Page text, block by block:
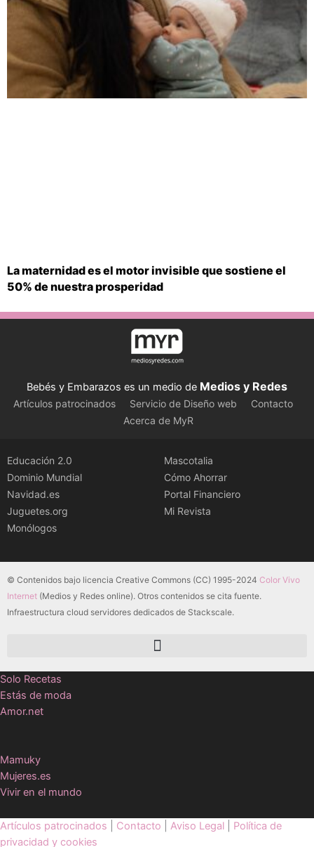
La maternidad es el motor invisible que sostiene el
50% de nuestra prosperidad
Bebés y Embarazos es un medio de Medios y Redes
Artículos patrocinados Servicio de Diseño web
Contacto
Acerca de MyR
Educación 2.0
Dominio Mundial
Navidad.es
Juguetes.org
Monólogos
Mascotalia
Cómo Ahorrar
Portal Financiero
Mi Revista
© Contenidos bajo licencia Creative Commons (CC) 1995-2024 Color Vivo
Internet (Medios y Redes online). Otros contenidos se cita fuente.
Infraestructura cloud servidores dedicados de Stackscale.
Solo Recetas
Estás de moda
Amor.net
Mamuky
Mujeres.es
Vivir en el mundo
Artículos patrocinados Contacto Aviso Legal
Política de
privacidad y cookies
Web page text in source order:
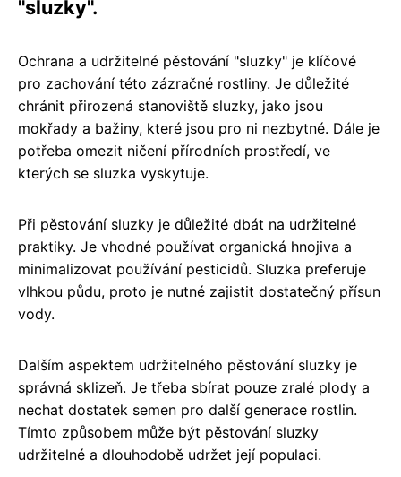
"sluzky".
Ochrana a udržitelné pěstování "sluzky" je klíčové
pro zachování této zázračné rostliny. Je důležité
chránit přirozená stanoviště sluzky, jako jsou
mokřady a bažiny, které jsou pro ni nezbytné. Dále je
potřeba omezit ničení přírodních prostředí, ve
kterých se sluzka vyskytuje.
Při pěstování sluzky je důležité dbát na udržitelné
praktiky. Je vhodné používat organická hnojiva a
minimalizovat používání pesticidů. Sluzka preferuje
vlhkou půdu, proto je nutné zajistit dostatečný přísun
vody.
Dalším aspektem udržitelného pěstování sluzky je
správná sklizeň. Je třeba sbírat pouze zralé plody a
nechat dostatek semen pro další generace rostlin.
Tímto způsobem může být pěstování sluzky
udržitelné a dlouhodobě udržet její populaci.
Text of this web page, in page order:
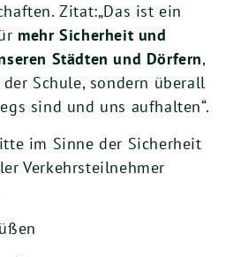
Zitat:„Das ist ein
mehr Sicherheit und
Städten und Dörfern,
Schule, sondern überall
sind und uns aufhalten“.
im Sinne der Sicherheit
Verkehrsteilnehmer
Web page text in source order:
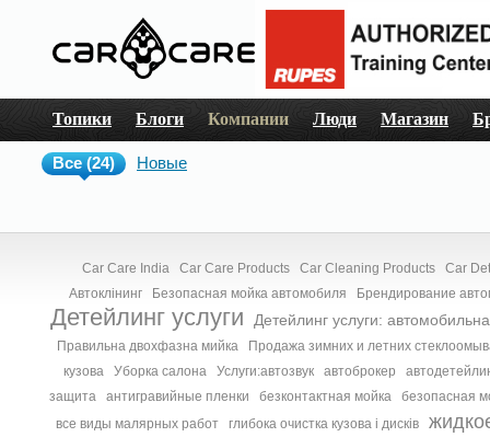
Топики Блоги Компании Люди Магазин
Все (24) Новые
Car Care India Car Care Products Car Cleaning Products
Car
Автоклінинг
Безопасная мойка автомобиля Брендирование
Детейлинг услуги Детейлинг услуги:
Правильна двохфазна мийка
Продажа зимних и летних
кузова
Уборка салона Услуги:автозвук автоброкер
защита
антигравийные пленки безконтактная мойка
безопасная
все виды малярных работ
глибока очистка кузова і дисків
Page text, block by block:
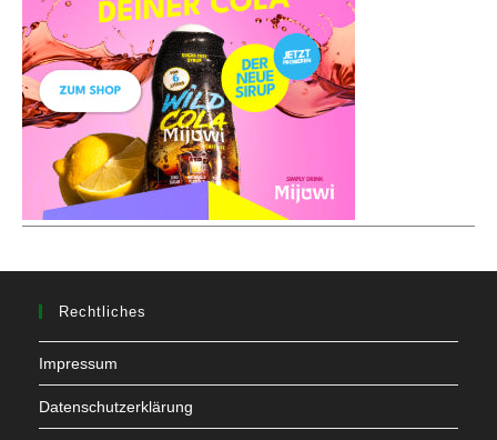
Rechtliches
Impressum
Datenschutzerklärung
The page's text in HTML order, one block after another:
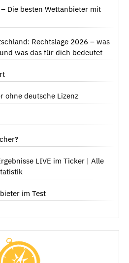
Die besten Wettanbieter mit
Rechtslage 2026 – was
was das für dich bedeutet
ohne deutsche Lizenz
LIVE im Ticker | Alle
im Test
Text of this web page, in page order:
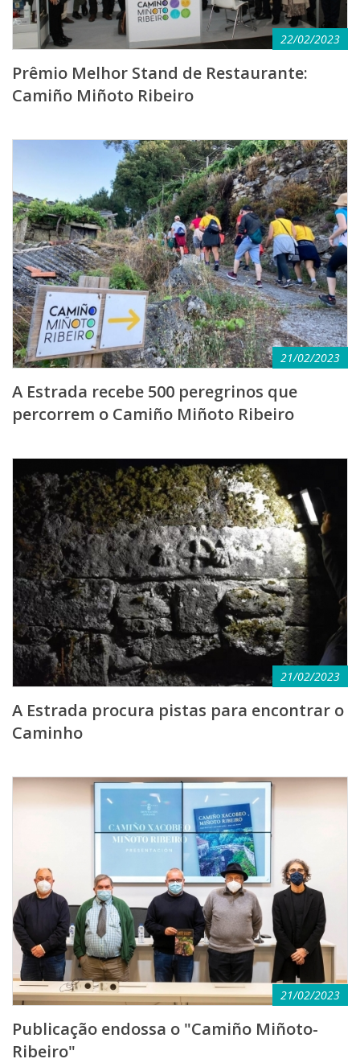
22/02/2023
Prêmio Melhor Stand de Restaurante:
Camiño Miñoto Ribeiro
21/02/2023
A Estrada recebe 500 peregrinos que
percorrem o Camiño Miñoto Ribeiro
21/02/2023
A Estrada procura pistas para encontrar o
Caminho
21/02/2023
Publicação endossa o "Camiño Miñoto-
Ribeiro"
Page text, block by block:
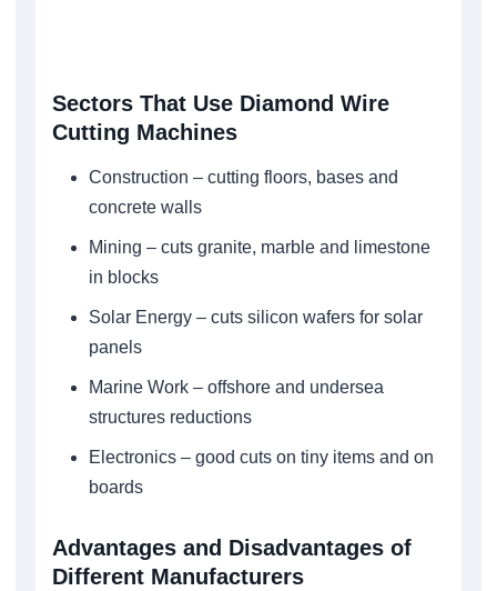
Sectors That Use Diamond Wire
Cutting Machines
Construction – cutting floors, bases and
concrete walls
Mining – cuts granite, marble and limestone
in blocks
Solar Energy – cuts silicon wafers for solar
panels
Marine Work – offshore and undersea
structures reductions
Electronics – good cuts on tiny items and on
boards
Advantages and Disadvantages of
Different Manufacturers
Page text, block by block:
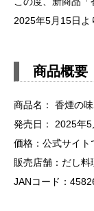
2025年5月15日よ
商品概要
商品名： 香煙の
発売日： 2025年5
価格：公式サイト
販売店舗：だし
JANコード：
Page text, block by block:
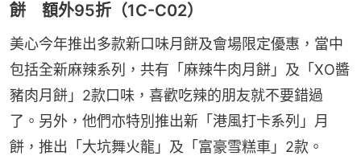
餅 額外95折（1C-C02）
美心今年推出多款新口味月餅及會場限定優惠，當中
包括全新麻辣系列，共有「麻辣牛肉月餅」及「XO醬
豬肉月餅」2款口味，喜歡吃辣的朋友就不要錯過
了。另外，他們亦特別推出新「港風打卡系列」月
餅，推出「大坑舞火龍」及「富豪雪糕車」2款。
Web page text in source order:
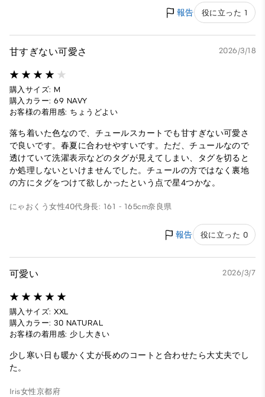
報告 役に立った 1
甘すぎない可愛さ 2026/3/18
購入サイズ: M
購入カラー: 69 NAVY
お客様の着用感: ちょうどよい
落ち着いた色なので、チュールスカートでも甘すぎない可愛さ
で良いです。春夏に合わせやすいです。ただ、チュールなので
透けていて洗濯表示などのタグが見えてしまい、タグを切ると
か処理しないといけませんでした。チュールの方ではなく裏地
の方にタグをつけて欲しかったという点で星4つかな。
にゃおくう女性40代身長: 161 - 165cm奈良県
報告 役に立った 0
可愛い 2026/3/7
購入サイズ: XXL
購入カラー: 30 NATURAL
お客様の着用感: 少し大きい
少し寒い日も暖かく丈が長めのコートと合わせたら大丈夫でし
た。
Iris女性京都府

● ● ●

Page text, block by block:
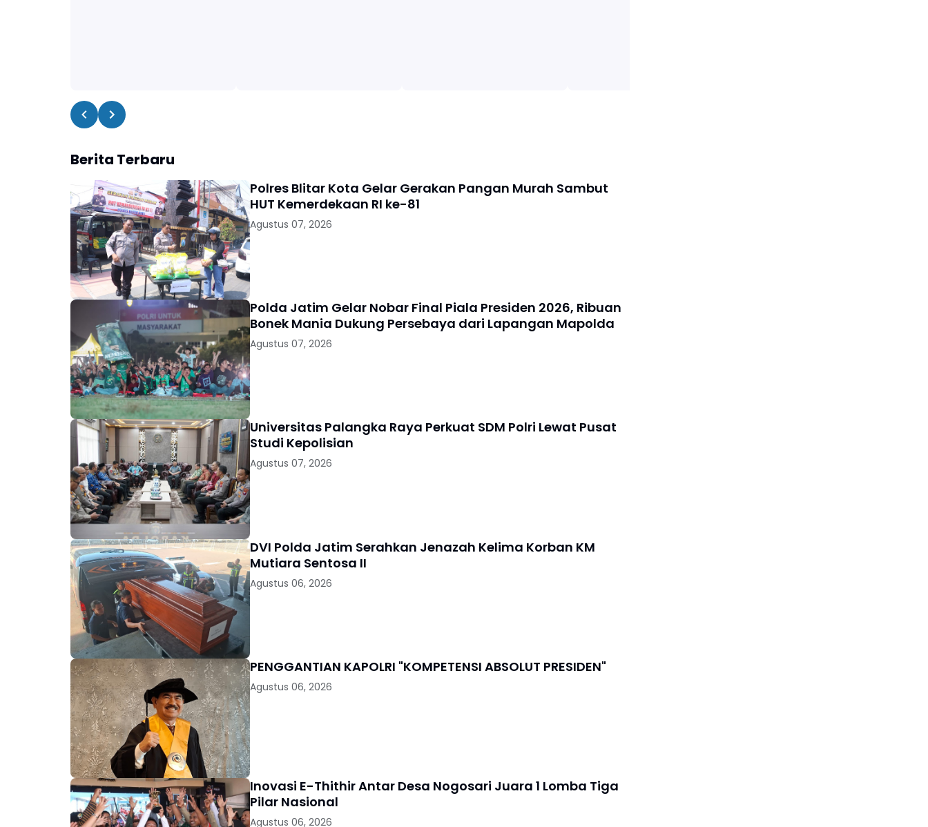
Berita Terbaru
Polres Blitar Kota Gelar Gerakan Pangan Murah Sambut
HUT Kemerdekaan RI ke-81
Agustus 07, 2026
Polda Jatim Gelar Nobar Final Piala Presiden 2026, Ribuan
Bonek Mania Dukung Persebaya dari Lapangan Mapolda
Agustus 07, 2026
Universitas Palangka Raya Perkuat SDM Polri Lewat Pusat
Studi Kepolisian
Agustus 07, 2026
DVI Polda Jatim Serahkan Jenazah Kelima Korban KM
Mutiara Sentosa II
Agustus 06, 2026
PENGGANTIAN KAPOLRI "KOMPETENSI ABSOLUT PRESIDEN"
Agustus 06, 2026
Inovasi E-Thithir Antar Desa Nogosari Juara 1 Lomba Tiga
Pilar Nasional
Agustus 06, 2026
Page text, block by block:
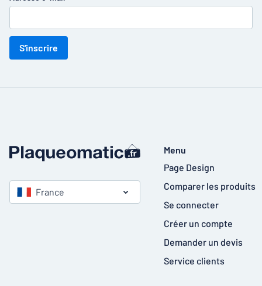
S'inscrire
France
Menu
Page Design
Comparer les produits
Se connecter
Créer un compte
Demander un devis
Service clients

● ● ●

TASK OBJECTIVE: What belongs in the answer is each line of the data that has the word "Artículos".

RESPONSE AREA:
Artículos patrocinados Servicio de Diseño web
Artículos patrocinados Contacto Aviso Legal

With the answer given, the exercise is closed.